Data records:
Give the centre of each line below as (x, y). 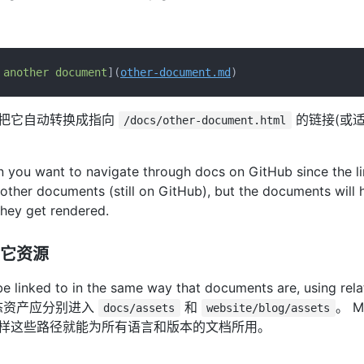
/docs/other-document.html (205, 120)
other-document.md (175, 72)
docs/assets (139, 308)
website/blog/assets (269, 308)
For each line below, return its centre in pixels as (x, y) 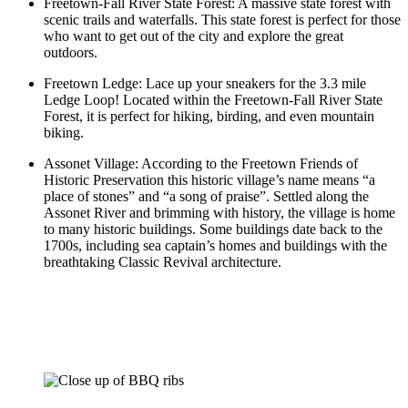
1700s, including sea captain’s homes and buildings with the (215, 246)
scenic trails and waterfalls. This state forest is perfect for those (222, 20)
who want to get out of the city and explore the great (194, 36)
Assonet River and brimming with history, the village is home (219, 213)
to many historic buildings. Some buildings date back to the (213, 229)
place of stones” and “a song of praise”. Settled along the (206, 197)
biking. (66, 133)
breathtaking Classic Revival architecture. (163, 262)
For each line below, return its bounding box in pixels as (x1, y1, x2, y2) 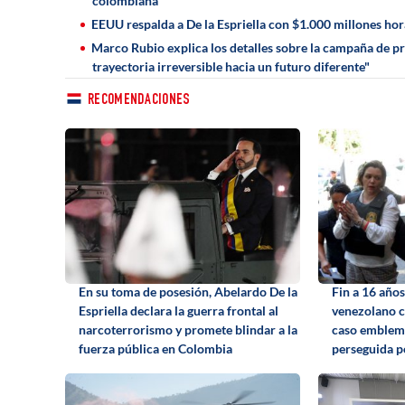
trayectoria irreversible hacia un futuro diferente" (92, 58, 370, 74)
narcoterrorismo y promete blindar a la (79, 321, 297, 337)
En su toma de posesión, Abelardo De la (79, 283, 297, 299)
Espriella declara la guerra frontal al (79, 302, 278, 318)
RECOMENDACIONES (88, 92, 191, 108)
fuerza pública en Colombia (79, 340, 232, 356)
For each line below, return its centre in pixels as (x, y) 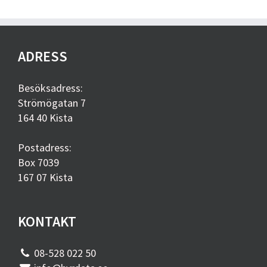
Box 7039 (38, 162)
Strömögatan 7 (52, 103)
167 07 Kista (45, 177)
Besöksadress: (50, 88)
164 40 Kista (45, 117)
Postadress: (45, 147)
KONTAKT (47, 221)
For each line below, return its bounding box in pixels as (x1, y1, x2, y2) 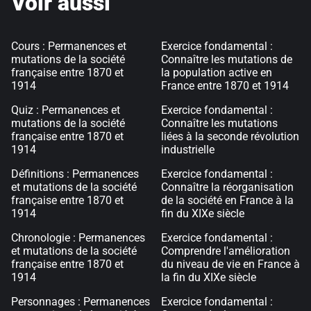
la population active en (161, 66, 272, 79)
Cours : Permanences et (11, 40, 126, 53)
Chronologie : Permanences (11, 231, 145, 244)
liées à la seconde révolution (161, 130, 299, 143)
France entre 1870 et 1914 (161, 79, 289, 92)
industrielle (161, 143, 215, 156)
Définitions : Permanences (11, 167, 139, 180)
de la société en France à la (161, 194, 294, 207)
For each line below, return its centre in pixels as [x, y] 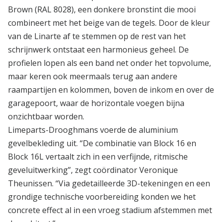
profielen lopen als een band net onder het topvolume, [110, 63]
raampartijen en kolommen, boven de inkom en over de [111, 90]
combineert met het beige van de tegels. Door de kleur [109, 23]
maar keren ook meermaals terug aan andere [93, 76]
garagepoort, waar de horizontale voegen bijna [96, 103]
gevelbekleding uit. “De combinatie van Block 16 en [102, 143]
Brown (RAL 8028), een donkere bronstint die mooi [102, 9]
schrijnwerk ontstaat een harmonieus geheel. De [98, 50]
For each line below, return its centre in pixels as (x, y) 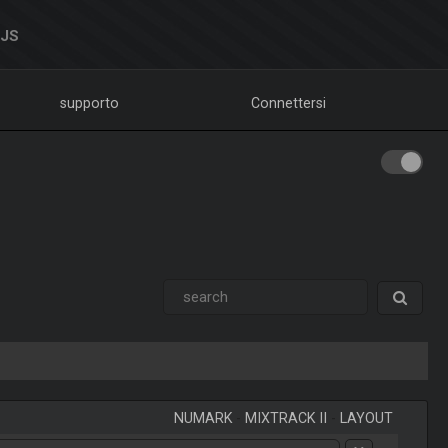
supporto (89, 103)
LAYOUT (367, 418)
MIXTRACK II (286, 418)
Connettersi (289, 103)
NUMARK (203, 418)
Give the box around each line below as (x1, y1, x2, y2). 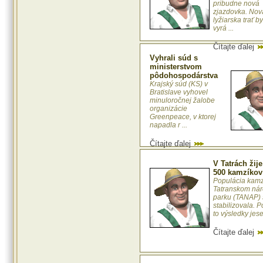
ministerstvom (150, 62, 202, 72)
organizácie (150, 104, 187, 113)
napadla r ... (150, 121, 187, 130)
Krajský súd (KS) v (150, 80, 208, 89)
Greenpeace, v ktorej (150, 113, 216, 122)
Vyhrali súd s (150, 53, 198, 63)
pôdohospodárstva (150, 71, 218, 80)
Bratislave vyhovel (150, 88, 208, 97)
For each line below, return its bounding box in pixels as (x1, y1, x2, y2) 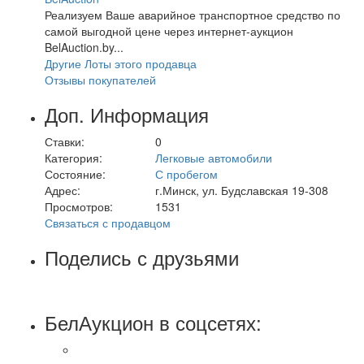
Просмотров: (45, 197, 113, 214)
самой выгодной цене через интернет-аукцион (45, 22, 293, 39)
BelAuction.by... (45, 38, 123, 55)
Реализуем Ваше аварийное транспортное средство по (45, 6, 340, 23)
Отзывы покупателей (45, 71, 156, 88)
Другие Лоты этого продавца (45, 54, 197, 71)
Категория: (45, 149, 102, 166)
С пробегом (154, 165, 218, 182)
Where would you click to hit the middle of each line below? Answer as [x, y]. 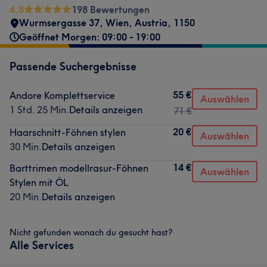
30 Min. [26, 147]
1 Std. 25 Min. [39, 110]
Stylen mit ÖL [39, 182]
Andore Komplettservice [62, 95]
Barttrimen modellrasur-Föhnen [79, 168]
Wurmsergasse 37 [59, 23]
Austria [151, 23]
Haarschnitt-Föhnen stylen [68, 132]
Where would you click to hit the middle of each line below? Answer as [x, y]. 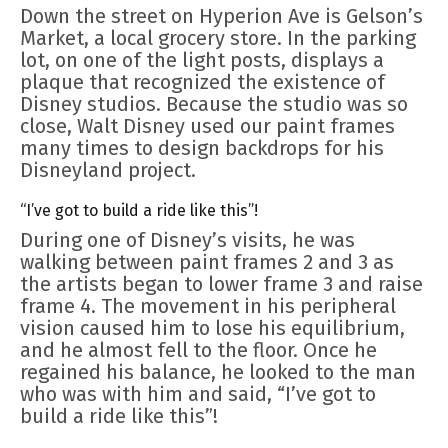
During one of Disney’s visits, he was [187, 240]
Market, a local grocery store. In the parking [218, 38]
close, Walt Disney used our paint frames [207, 126]
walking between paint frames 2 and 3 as [207, 262]
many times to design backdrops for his [202, 148]
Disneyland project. [108, 170]
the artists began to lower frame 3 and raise [221, 284]
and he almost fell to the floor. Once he [198, 350]
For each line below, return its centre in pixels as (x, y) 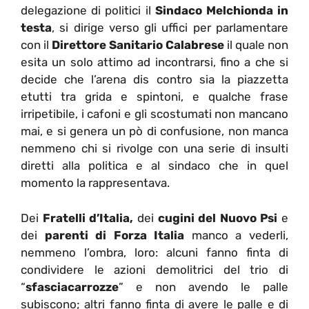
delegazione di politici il (88, 11)
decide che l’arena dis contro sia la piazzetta (154, 80)
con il (36, 45)
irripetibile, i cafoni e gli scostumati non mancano (154, 114)
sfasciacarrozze (72, 287)
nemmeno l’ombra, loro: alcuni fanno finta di (154, 252)
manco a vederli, (237, 235)
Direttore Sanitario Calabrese (138, 45)
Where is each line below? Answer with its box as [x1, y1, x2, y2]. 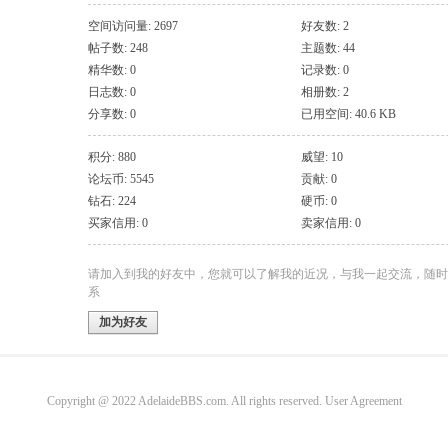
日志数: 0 [88, 85, 136, 99]
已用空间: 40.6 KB [301, 107, 396, 121]
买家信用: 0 [88, 216, 148, 230]
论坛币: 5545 [88, 172, 154, 186]
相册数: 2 [301, 85, 349, 99]
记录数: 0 [301, 63, 349, 77]
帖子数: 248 [88, 41, 148, 55]
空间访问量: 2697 [88, 19, 178, 33]
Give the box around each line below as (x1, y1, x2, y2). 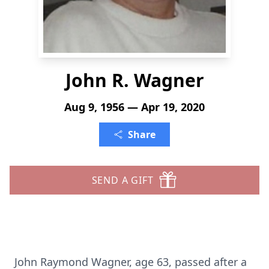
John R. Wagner (65, 68, 204, 92)
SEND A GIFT (91, 174, 154, 187)
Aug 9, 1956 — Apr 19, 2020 (64, 100, 205, 114)
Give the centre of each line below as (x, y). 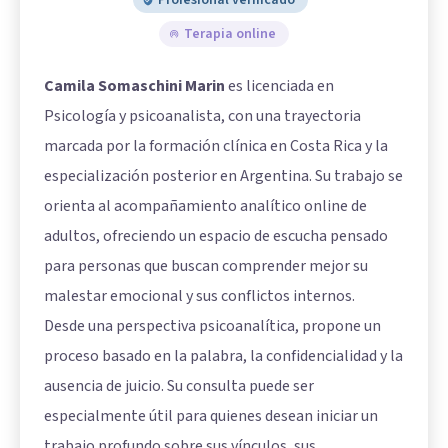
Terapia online (230, 34)
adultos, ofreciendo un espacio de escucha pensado (216, 236)
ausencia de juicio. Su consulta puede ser (179, 386)
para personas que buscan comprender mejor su (206, 266)
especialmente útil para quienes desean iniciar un (211, 416)
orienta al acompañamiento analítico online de (205, 206)
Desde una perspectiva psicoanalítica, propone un (212, 326)
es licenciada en (279, 86)
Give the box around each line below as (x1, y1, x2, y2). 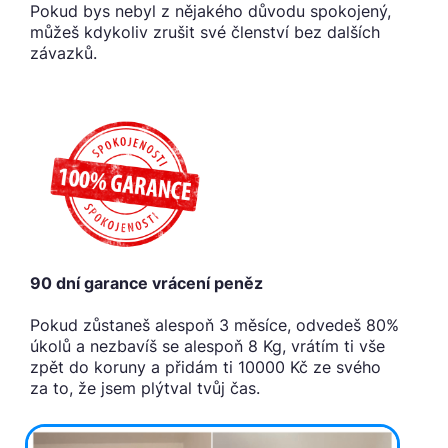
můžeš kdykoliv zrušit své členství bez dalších (30, 21, 380, 42)
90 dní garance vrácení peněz (30, 273, 263, 294)
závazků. (30, 42, 97, 63)
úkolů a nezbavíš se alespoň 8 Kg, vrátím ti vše (30, 336, 385, 357)
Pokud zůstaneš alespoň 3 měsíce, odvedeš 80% (30, 315, 399, 336)
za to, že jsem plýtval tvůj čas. (30, 378, 260, 399)
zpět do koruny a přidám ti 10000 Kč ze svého (30, 357, 381, 378)
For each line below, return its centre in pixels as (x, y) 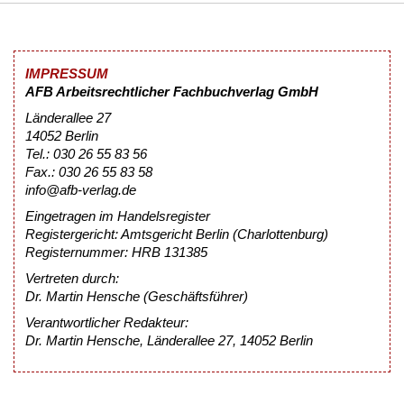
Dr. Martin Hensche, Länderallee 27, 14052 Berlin (169, 341)
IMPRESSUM (67, 74)
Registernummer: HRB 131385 (116, 252)
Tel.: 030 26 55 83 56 (86, 154)
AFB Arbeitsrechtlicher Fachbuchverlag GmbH (172, 92)
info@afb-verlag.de (81, 190)
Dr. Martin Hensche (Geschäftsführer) (137, 297)
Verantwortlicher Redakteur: (107, 323)
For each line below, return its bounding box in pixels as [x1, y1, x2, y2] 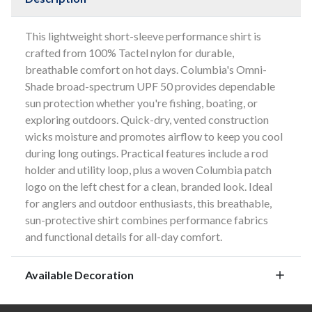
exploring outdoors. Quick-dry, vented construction [25, 112, 269, 126]
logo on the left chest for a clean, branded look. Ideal [25, 179, 272, 193]
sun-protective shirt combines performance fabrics [25, 212, 268, 226]
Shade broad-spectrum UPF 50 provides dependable [25, 79, 275, 93]
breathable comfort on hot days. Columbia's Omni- [25, 62, 267, 76]
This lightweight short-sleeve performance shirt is [25, 29, 261, 42]
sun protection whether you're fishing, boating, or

▸ **TASK TO CARRY OUT**:
All records above must be output exactly as they stand, excluding pictures.

▸ **COMPLETED TASK**:
Give the centre of each line below as (x, y). 
/docs/other-document.html (205, 120)
other-document.md (175, 72)
docs/assets (139, 308)
website/blog/assets (269, 308)
For each line below, return its centre in pixels as (x, y) 
1700s, including sea captain’s homes and buildings with the (215, 246)
scenic trails and waterfalls. This state forest is perfect for those (222, 20)
who want to get out of the city and explore the great (194, 36)
Assonet River and brimming with history, the village is home (219, 213)
to many historic buildings. Some buildings date back to the (213, 229)
place of stones” and “a song of praise”. Settled along the (206, 197)
biking. (66, 133)
breathtaking Classic Revival architecture. (163, 262)
For each line below, return its bounding box in pixels as (x1, y1, x2, y2) 
trayectoria irreversible hacia un futuro diferente" (92, 58, 370, 74)
narcoterrorismo y promete blindar a la (79, 321, 297, 337)
En su toma de posesión, Abelardo De la (79, 283, 297, 299)
Espriella declara la guerra frontal al (79, 302, 278, 318)
RECOMENDACIONES (88, 92, 191, 108)
fuerza pública en Colombia (79, 340, 232, 356)
For each line below, return its centre in pixels as (x, y) 
Box 7039 (38, 162)
Strömögatan 7 (52, 103)
167 07 Kista (45, 177)
Besöksadress: (50, 88)
164 40 Kista (45, 117)
Postadress: (45, 147)
KONTAKT (47, 221)
For each line below, return its bounding box in pixels as (x1, y1, x2, y2) 
la population active en (161, 66, 272, 79)
Cours : Permanences et (11, 40, 126, 53)
Chronologie : Permanences (11, 231, 145, 244)
liées à la seconde révolution (161, 130, 299, 143)
France entre 1870 et 1914 (161, 79, 289, 92)
industrielle (161, 143, 215, 156)
Définitions : Permanences (11, 167, 139, 180)
de la société en France à la (161, 194, 294, 207)
For each line below, return its centre in pixels as [x, y] 
profielen lopen als een band net onder het topvolume, [110, 63]
raampartijen en kolommen, boven de inkom en over de [111, 90]
combineert met het beige van de tegels. Door de kleur [109, 23]
maar keren ook meermaals terug aan andere [93, 76]
garagepoort, waar de horizontale voegen bijna [96, 103]
gevelbekleding uit. “De combinatie van Block 16 en [102, 143]
Brown (RAL 8028), een donkere bronstint die mooi [102, 9]
schrijnwerk ontstaat een harmonieus geheel. De [98, 50]
For each line below, return its centre in pixels as (x, y) 
supporto (89, 103)
LAYOUT (367, 418)
MIXTRACK II (286, 418)
Connettersi (289, 103)
NUMARK (203, 418)
Give the box around each line below as (x1, y1, x2, y2). 
ministerstvom (150, 62, 202, 72)
organizácie (150, 104, 187, 113)
napadla r ... (150, 121, 187, 130)
Krajský súd (KS) v (150, 80, 208, 89)
Greenpeace, v ktorej (150, 113, 216, 122)
Vyhrali súd s (150, 53, 198, 63)
pôdohospodárstva (150, 71, 218, 80)
Bratislave vyhovel (150, 88, 208, 97)
For each line below, return its bounding box in pixels as (x1, y1, x2, y2) 
Просмотров: (45, 197, 113, 214)
самой выгодной цене через интернет-аукцион (45, 22, 293, 39)
BelAuction.by... (45, 38, 123, 55)
Реализуем Ваше аварийное транспортное средство по (45, 6, 340, 23)
Отзывы покупателей (45, 71, 156, 88)
Другие Лоты этого продавца (45, 54, 197, 71)
Категория: (45, 149, 102, 166)
С пробегом (154, 165, 218, 182)
Where would you click to hit the middle of each line below? Answer as [x, y]. 
30 Min. [26, 147]
1 Std. 25 Min. [39, 110]
Stylen mit ÖL [39, 182]
Andore Komplettservice [62, 95]
Barttrimen modellrasur-Föhnen [79, 168]
Wurmsergasse 37 [59, 23]
Austria [151, 23]
Haarschnitt-Föhnen stylen [68, 132]
Where would you click to hit the middle of each line below? Answer as [x, y]. 
During one of Disney’s visits, he was [187, 240]
Market, a local grocery store. In the parking [218, 38]
close, Walt Disney used our paint frames [207, 126]
walking between paint frames 2 and 3 as [207, 262]
many times to design backdrops for his [202, 148]
Disneyland project. [108, 170]
the artists began to lower frame 3 and raise [221, 284]
and he almost fell to the floor. Once he [198, 350]
For each line below, return its centre in pixels as (x, y) 
delegazione di politici il (88, 11)
decide che l’arena dis contro sia la piazzetta (154, 80)
con il (36, 45)
irripetibile, i cafoni e gli scostumati non mancano (154, 114)
sfasciacarrozze (72, 287)
nemmeno l’ombra, loro: alcuni fanno finta di (154, 252)
manco a vederli, (237, 235)
Direttore Sanitario Calabrese (138, 45)
Where is each line below? Answer with its box as [x1, y1, x2, y2]. 
日志数: 0 [88, 85, 136, 99]
已用空间: 40.6 KB [301, 107, 396, 121]
买家信用: 0 [88, 216, 148, 230]
论坛币: 5545 [88, 172, 154, 186]
相册数: 2 [301, 85, 349, 99]
记录数: 0 [301, 63, 349, 77]
帖子数: 248 [88, 41, 148, 55]
空间访问量: 2697 [88, 19, 178, 33]
Give the box around each line below as (x1, y1, x2, y2). 
John R. Wagner (65, 68, 204, 92)
SEND A GIFT (91, 174, 154, 187)
Aug 9, 1956 — Apr 19, 2020 (64, 100, 205, 114)
Give the centre of each line below as (x, y). 
Terapia online (230, 34)
adultos, ofreciendo un espacio de escucha pensado (216, 236)
ausencia de juicio. Su consulta puede ser (179, 386)
para personas que buscan comprender mejor su (206, 266)
especialmente útil para quienes desean iniciar un (211, 416)
orienta al acompañamiento analítico online de (205, 206)
Desde una perspectiva psicoanalítica, propone un (212, 326)
es licenciada en (279, 86)
Give the box around each line below as (x1, y1, x2, y2). 
můžeš kdykoliv zrušit své členství bez dalších (30, 21, 380, 42)
90 dní garance vrácení peněz (30, 273, 263, 294)
závazků. (30, 42, 97, 63)
úkolů a nezbavíš se alespoň 8 Kg, vrátím ti vše (30, 336, 385, 357)
Pokud zůstaneš alespoň 3 měsíce, odvedeš 80% (30, 315, 399, 336)
za to, že jsem plýtval tvůj čas. (30, 378, 260, 399)
zpět do koruny a přidám ti 10000 Kč ze svého (30, 357, 381, 378)
For each line below, return its centre in pixels as (x, y) 
Dr. Martin Hensche, Länderallee 27, 14052 Berlin (169, 341)
IMPRESSUM (67, 74)
Registernummer: HRB 131385 (116, 252)
Tel.: 030 26 55 83 56 (86, 154)
AFB Arbeitsrechtlicher Fachbuchverlag GmbH (172, 92)
info@afb-verlag.de (81, 190)
Dr. Martin Hensche (Geschäftsführer) (137, 297)
Verantwortlicher Redakteur: (107, 323)
For each line below, return its bounding box in pixels as [x1, y1, x2, y2] 
exploring outdoors. Quick-dry, vented construction [25, 112, 269, 126]
logo on the left chest for a clean, branded look. Ideal [25, 179, 272, 193]
sun-protective shirt combines performance fabrics [25, 212, 268, 226]
Shade broad-spectrum UPF 50 provides dependable [25, 79, 275, 93]
breathable comfort on hot days. Columbia's Omni- [25, 62, 267, 76]
This lightweight short-sleeve performance shirt is [25, 29, 261, 42]
sun protection whether you're fishing, boating, or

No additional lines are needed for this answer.